:: RECORDS PROVIDED

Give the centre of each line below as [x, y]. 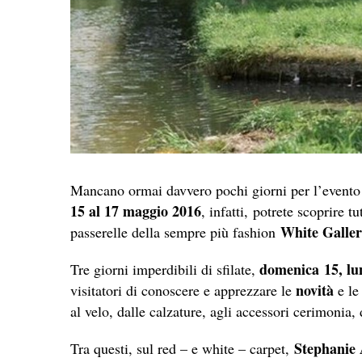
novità [315, 290]
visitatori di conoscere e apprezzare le [183, 290]
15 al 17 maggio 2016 [136, 210]
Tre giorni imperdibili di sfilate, [165, 269]
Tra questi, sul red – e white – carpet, [182, 348]
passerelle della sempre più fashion [175, 232]
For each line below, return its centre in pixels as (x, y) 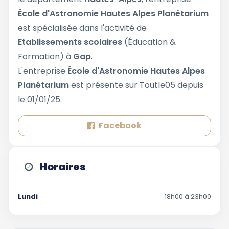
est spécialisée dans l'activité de (82, 28)
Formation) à (45, 56)
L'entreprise (43, 71)
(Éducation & (149, 42)
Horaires (63, 167)
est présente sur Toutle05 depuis (137, 85)
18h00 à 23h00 (188, 197)
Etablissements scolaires (70, 42)
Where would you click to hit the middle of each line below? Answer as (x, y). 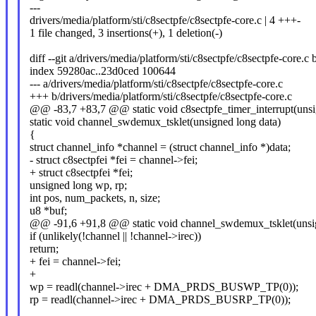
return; (44, 249)
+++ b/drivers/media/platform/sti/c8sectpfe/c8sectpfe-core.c (160, 97)
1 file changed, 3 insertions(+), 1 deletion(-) (126, 33)
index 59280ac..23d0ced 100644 (102, 71)
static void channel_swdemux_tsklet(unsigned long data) (155, 122)
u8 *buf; (48, 211)
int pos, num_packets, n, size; (95, 198)
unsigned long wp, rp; (78, 186)
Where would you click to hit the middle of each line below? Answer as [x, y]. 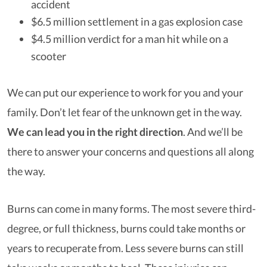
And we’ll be [215, 132]
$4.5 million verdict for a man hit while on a [130, 39]
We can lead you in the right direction [95, 132]
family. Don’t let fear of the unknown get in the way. [125, 112]
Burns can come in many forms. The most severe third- [131, 209]
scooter [49, 56]
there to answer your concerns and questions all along [131, 151]
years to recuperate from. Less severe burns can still [125, 248]
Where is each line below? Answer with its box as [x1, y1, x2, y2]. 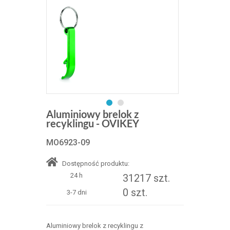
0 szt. [122, 186, 147, 199]
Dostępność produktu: [60, 159, 129, 167]
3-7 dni [66, 188, 87, 196]
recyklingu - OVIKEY [46, 117, 139, 129]
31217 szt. [122, 171, 170, 184]
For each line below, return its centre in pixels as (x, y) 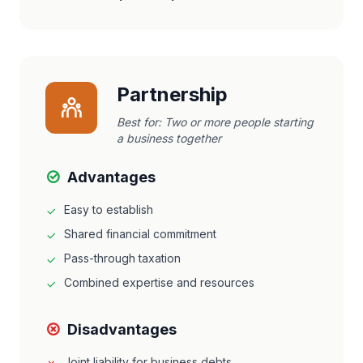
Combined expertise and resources (159, 282)
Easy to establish (109, 209)
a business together (169, 138)
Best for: (141, 122)
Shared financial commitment (140, 234)
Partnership (172, 94)
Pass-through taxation (122, 258)
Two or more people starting (239, 122)
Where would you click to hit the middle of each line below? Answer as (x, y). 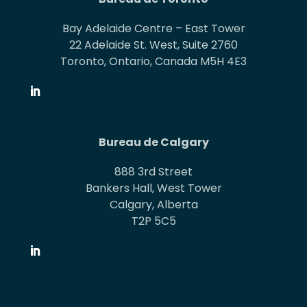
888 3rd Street (153, 171)
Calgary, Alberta (153, 204)
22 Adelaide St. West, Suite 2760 (153, 45)
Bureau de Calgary (153, 142)
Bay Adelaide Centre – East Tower (153, 28)
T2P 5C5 (153, 221)
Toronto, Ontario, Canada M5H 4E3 (153, 61)
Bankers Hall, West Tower (153, 188)
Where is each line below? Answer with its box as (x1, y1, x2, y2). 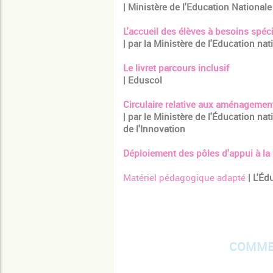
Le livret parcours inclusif (123, 62, 229, 74)
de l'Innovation (123, 122, 185, 135)
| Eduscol (123, 74, 162, 87)
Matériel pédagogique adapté (123, 171, 246, 184)
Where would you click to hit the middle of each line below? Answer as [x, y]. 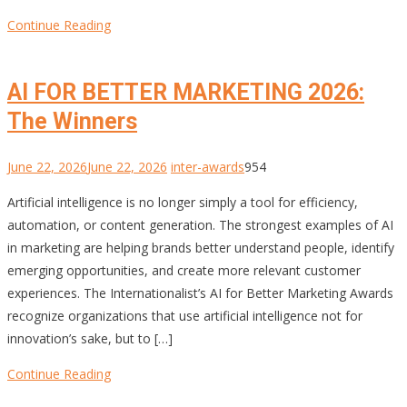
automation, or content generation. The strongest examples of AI [200, 224]
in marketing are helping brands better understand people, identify [201, 247]
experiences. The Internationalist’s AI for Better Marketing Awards [200, 293]
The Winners [72, 121]
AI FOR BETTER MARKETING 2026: [186, 92]
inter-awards [208, 166]
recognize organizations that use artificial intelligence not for [185, 315]
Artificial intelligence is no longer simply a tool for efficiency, [183, 202]
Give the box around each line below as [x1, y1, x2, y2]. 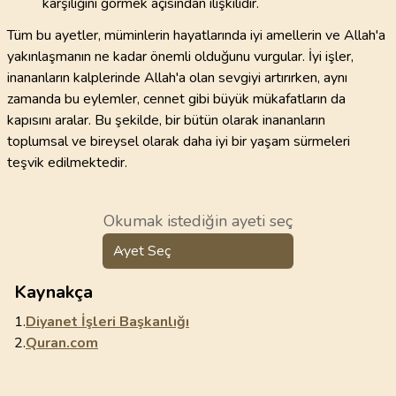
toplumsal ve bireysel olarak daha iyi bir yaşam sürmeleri [7, 132, 350, 151]
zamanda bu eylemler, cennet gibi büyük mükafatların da [7, 89, 346, 109]
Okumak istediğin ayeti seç [103, 210, 293, 232]
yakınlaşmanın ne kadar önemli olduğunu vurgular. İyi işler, [7, 47, 354, 66]
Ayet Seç [113, 241, 171, 261]
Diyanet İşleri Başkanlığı [26, 312, 189, 331]
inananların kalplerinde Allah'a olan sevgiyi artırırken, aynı [7, 68, 347, 88]
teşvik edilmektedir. [7, 153, 127, 172]
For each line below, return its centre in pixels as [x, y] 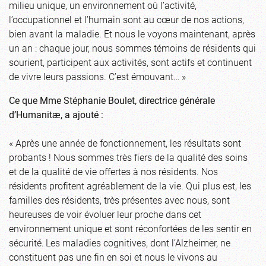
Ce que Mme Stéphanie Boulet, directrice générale [112, 100]
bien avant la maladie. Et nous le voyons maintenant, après [132, 33]
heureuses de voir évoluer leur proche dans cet [105, 214]
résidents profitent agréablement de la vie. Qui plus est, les [130, 185]
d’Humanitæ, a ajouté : [56, 114]
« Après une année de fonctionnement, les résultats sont [125, 142]
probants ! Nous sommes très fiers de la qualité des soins [128, 157]
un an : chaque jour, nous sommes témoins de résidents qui [132, 47]
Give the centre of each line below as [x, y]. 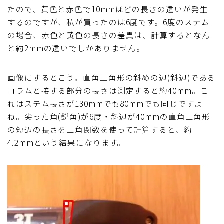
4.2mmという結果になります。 [67, 142]
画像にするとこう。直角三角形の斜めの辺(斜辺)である [112, 77]
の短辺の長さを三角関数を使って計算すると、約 [100, 129]
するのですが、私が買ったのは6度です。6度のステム [109, 22]
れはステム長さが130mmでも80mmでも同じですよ [105, 103]
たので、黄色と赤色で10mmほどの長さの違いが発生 [108, 9]
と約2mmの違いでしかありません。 [76, 48]
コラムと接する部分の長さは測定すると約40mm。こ [108, 90]
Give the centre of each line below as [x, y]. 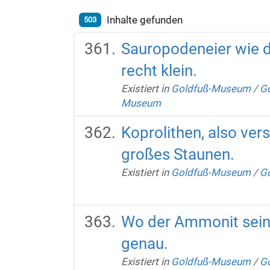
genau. [144, 243]
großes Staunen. [177, 154]
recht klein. [159, 70]
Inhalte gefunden [144, 20]
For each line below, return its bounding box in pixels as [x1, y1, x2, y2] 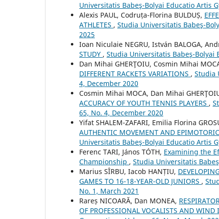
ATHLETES [79, 20, 113, 30]
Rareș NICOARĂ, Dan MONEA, [79, 196, 179, 206]
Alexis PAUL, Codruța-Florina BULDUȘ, [79, 10, 204, 20]
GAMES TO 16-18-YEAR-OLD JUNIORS [79, 176, 201, 186]
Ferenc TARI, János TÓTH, [79, 147, 164, 157]
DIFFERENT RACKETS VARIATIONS [79, 69, 191, 79]
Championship [79, 157, 129, 167]
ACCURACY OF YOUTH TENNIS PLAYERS [79, 98, 209, 108]
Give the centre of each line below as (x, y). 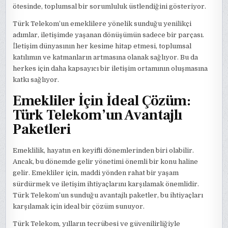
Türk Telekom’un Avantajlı (98, 115)
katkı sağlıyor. (36, 79)
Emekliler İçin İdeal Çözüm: (102, 101)
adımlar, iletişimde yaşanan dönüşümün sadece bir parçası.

::::

* _WHAT YOU HAVE TO DO_
Please copy the records above word for word, leaving out every picture.

* _EXERCISE RESULT_
Give the centre of each line below as [x, y]. 
novità [315, 290]
visitatori di conoscere e apprezzare le [183, 290]
15 al 17 maggio 2016 [136, 210]
Tre giorni imperdibili di sfilate, [165, 269]
Tra questi, sul red – e white – carpet, [182, 348]
passerelle della sempre più fashion [175, 232]
For each line below, return its centre in pixels as (x, y) 
est spécialisée dans l'activité de (82, 28)
Formation) à (45, 56)
L'entreprise (43, 71)
(Éducation & (149, 42)
Horaires (63, 167)
est présente sur Toutle05 depuis (137, 85)
18h00 à 23h00 (188, 197)
Etablissements scolaires (70, 42)
Where would you click to hit the middle of each line below? Answer as (x, y). 
return; (44, 249)
+++ b/drivers/media/platform/sti/c8sectpfe/c8sectpfe-core.c (160, 97)
1 file changed, 3 insertions(+), 1 deletion(-) (126, 33)
index 59280ac..23d0ced 100644 (102, 71)
static void channel_swdemux_tsklet(unsigned long data) (155, 122)
u8 *buf; (48, 211)
int pos, num_packets, n, size; (95, 198)
unsigned long wp, rp; (78, 186)
Where would you click to hit the middle of each line below? Answer as [x, y]. 
And we’ll be [215, 132]
$4.5 million verdict for a man hit while on a [130, 39]
We can lead you in the right direction [95, 132]
family. Don’t let fear of the unknown get in the way. [125, 112]
Burns can come in many forms. The most severe third- [131, 209]
scooter [49, 56]
there to answer your concerns and questions all along [131, 151]
years to recuperate from. Less severe burns can still [125, 248]
Where is each line below? Answer with its box as [x1, y1, x2, y2]. 
0 szt. [122, 186, 147, 199]
Dostępność produktu: [60, 159, 129, 167]
3-7 dni [66, 188, 87, 196]
recyklingu - OVIKEY [46, 117, 139, 129]
31217 szt. [122, 171, 170, 184]
For each line below, return its centre in pixels as (x, y) 
Combined expertise and resources (159, 282)
Easy to establish (109, 209)
a business together (169, 138)
Best for: (141, 122)
Shared financial commitment (140, 234)
Partnership (172, 94)
Pass-through taxation (122, 258)
Two or more people starting (239, 122)
Where would you click to hit the middle of each line below? Answer as (x, y). 
888 3rd Street (153, 171)
Calgary, Alberta (153, 204)
22 Adelaide St. West, Suite 2760 (153, 45)
Bureau de Calgary (153, 142)
Bay Adelaide Centre – East Tower (153, 28)
T2P 5C5 (153, 221)
Toronto, Ontario, Canada M5H 4E3 (153, 61)
Bankers Hall, West Tower (153, 188)
Where is each line below? Answer with its box as (x1, y1, x2, y2). 
Le livret parcours inclusif (123, 62, 229, 74)
de l'Innovation (123, 122, 185, 135)
| Eduscol (123, 74, 162, 87)
Matériel pédagogique adapté (123, 171, 246, 184)
Where would you click to hit the middle of each line below? Answer as [x, y]. 
automation, or content generation. The strongest examples of AI [200, 224]
in marketing are helping brands better understand people, identify [201, 247]
experiences. The Internationalist’s AI for Better Marketing Awards [200, 293]
The Winners [72, 121]
AI FOR BETTER MARKETING 2026: [186, 92]
inter-awards [208, 166]
recognize organizations that use artificial intelligence not for [185, 315]
Artificial intelligence is no longer simply a tool for efficiency, [183, 202]
Give the box around each line below as [x1, y1, x2, y2]. 
toplumsal ve bireysel olarak daha iyi bir yaşam sürmeleri [7, 132, 350, 151]
zamanda bu eylemler, cennet gibi büyük mükafatların da [7, 89, 346, 109]
Okumak istediğin ayeti seç [103, 210, 293, 232]
yakınlaşmanın ne kadar önemli olduğunu vurgular. İyi işler, [7, 47, 354, 66]
Ayet Seç [113, 241, 171, 261]
Diyanet İşleri Başkanlığı [26, 312, 189, 331]
inananların kalplerinde Allah'a olan sevgiyi artırırken, aynı [7, 68, 347, 88]
teşvik edilmektedir. [7, 153, 127, 172]
For each line below, return its centre in pixels as [x, y] 
Ce que Mme Stéphanie Boulet, directrice générale [112, 100]
bien avant la maladie. Et nous le voyons maintenant, après [132, 33]
heureuses de voir évoluer leur proche dans cet [105, 214]
résidents profitent agréablement de la vie. Qui plus est, les [130, 185]
d’Humanitæ, a ajouté : [56, 114]
« Après une année de fonctionnement, les résultats sont [125, 142]
probants ! Nous sommes très fiers de la qualité des soins [128, 157]
un an : chaque jour, nous sommes témoins de résidents qui [132, 47]
Give the centre of each line below as [x, y]. 
4.2mmという結果になります。 [67, 142]
画像にするとこう。直角三角形の斜めの辺(斜辺)である [112, 77]
の短辺の長さを三角関数を使って計算すると、約 [100, 129]
するのですが、私が買ったのは6度です。6度のステム [109, 22]
れはステム長さが130mmでも80mmでも同じですよ [105, 103]
たので、黄色と赤色で10mmほどの長さの違いが発生 [108, 9]
と約2mmの違いでしかありません。 [76, 48]
コラムと接する部分の長さは測定すると約40mm。こ [108, 90]
Give the centre of each line below as [x, y]. 
genau. [144, 243]
großes Staunen. [177, 154]
recht klein. [159, 70]
Inhalte gefunden [144, 20]
For each line below, return its bounding box in pixels as [x1, y1, x2, y2] 
ATHLETES [79, 20, 113, 30]
Rareș NICOARĂ, Dan MONEA, [79, 196, 179, 206]
Alexis PAUL, Codruța-Florina BULDUȘ, [79, 10, 204, 20]
GAMES TO 16-18-YEAR-OLD JUNIORS [79, 176, 201, 186]
Ferenc TARI, János TÓTH, [79, 147, 164, 157]
DIFFERENT RACKETS VARIATIONS [79, 69, 191, 79]
Championship [79, 157, 129, 167]
ACCURACY OF YOUTH TENNIS PLAYERS [79, 98, 209, 108]
Give the centre of each line below as (x, y). 
Türk Telekom’un Avantajlı (98, 115)
katkı sağlıyor. (36, 79)
Emekliler İçin İdeal Çözüm: (102, 101)
adımlar, iletişimde yaşanan dönüşümün sadece bir parçası.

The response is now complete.